NuttX also has strict licensing and coding standard enforcement. Such things are a necessary component of QA and I would think that all serious RTOS's have similar standards.
> - ships with a homegrown c stdlib, which has several functional/security bugs (ex: vscanf will overflow if you use format specifiers other than [l]i/u), and neglects to provide gcc attributes for arg checking for the printf family functions
Yes, it uses a custom, POSIX-compliant C library. I have never heard of any such bugs, however. All of the NuttX common code is compiler agnostic.
>- build system issues $(MAKE) calls in every folder you're building, which makes it terrifically slow (especially noticeable on incremental builds)
Re-build time is around 10 seconds or so on a lower-end to mediocre Linux box. A full build cycle (clean, reconfigure, build-from-scratch) is more like 30 seconds.
Windows-based builds are a lot longer.
>- architecture makes it difficult to write custom drivers without building them into the kernel (eg if you want to use the kernel as a module in your project)
Most RTOSen allow you to access a minimal set of kernel services from interrupt context, so that you can implement the standard top-half/bottom-half driver processing model. NuttX's managed interrupts are in this category, and almost any driver's interrupt handler needs to be as well.
Almost any RTOS on the Cortex-M profile will fully utilize the NVIC, giving you a hardware-managed preemptive FIFO scheduler even in interrupt context. NuttX's lack of this feature is a severe weakness, and a major reason to avoid using it.
Additionally, some RTOSen will provide the ability to install interrupt handlers that cannot safely access any kernel services. These are usually not capable of doing much more than provide user-defined error handling prior to taking a reboot. NuttX's raw interrupts are in this category.

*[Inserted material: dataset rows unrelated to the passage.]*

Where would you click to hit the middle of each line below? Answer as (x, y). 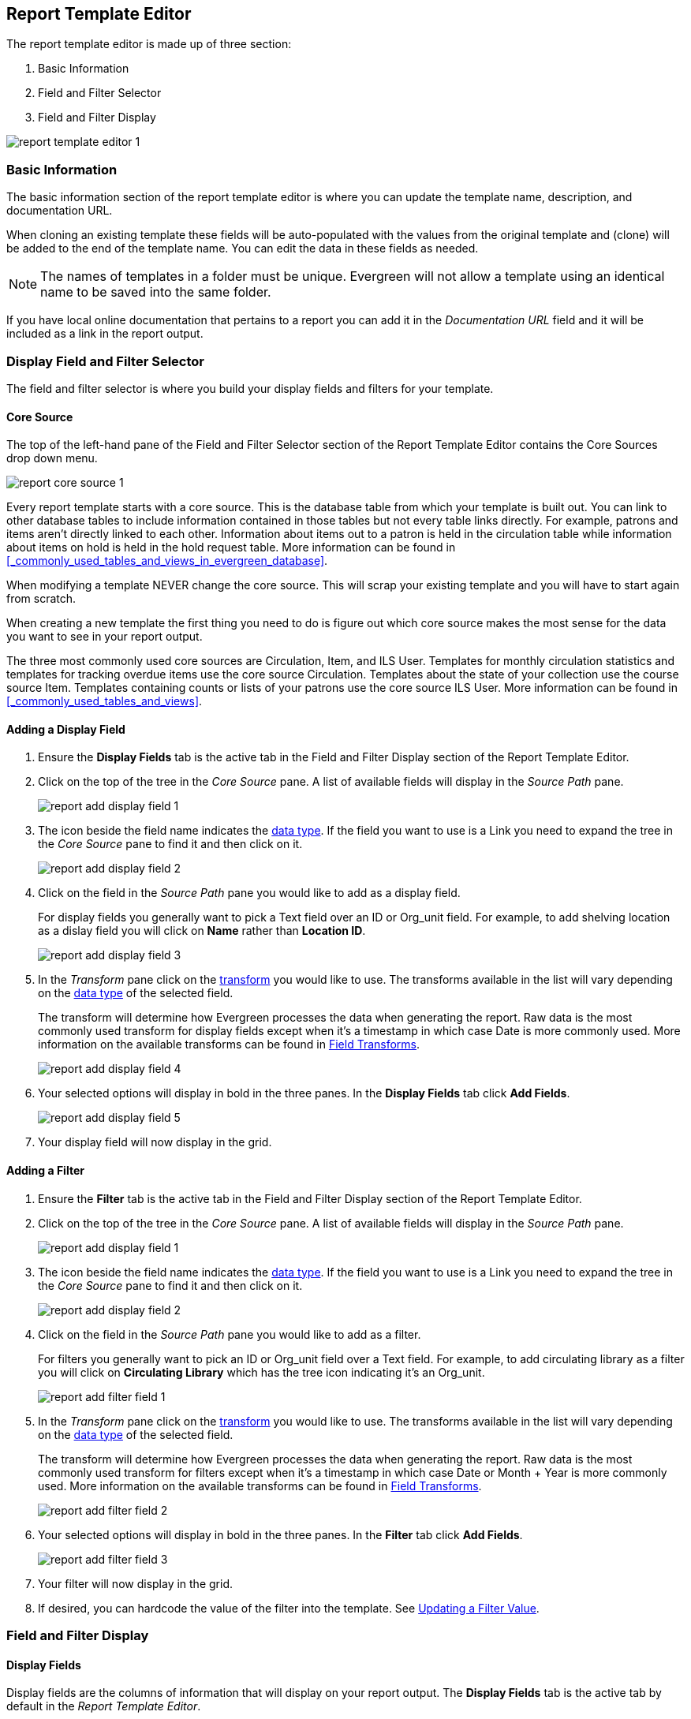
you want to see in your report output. (105, 637)
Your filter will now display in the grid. (135, 1583)
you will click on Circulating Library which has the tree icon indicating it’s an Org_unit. (261, 1372)
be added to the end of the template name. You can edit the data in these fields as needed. (243, 249)
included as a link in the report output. (105, 334)
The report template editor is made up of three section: (149, 44)
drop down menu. (52, 458)
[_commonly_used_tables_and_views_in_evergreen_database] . (167, 561)
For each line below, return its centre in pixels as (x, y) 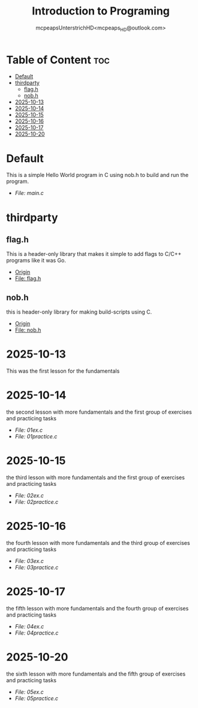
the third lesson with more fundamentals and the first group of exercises (95, 477)
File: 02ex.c (29, 495)
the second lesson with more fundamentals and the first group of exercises (99, 412)
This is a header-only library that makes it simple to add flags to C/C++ (94, 254)
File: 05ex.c (29, 692)
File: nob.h (28, 330)
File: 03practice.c (37, 567)
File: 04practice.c (37, 633)

> Almost any RTOS on the Cortex-M profile will fully utilize the NVIC, giving you a hardware-managed preemptive FIFO scheduler even in interrupt context. NuttX's lack of this feature is a severe weakness, and a major reason to avoid using it.
I think this is a miconception about how RTOS's can work. Certainly in a bare-metal environment (or with a minimum RTOS), prioritized interrrupt-level processing is critical. But with RTOS's like NuttX, interrupts should be very brief: You should enter the handler, perform mimimal housekeeping, and signal a prioritized thread to perform the interrupt-related operations.
This is not a oversight in the design, it is intentional replacement of prioritized interrupt handling processing with priorotized multi-tasking processing.
The NuttX interrupt handling is designed so that the context switch after signaling the prioritized thread is ZERO. The return from interrupt vectors directly in the prioritized task (assuming it is the highest priority). This is all intentional design and is very efficent in these regards.
There is no one-size, fits all RTOS. You find that some are too minimal and primitive to meet your needs (I am thinking FreeRTOS, ChibiOS, Zephyr, ...) and some may be heavier weight than is necessary for your purposes (perhaps NuttX, nucleus, RTEMS, ...) or even heavier (VxWorks, QNX, Integrity, and on up to Linux). If you want the features of one class of RTOS, then you will find the others flawed in various ways, whichever RTOS is that one that meets your needs. It is a kind of Goldilocks effect.
If you improperly prioritize tasks or use semaphore locks improperly or keep interrupts disabled too long, then your application will not be real-time.
NOTE: NuttX does provide tools to measure interrupt latencies, response times, and critical section times. Those are helps in creating a real-time system.
So, it is not a meaningful to ask if the RTOS has been certified in some way to always meet deadlines. You should ask rather, does the OS provide the tools that you need and does your overall application meets its deadlines.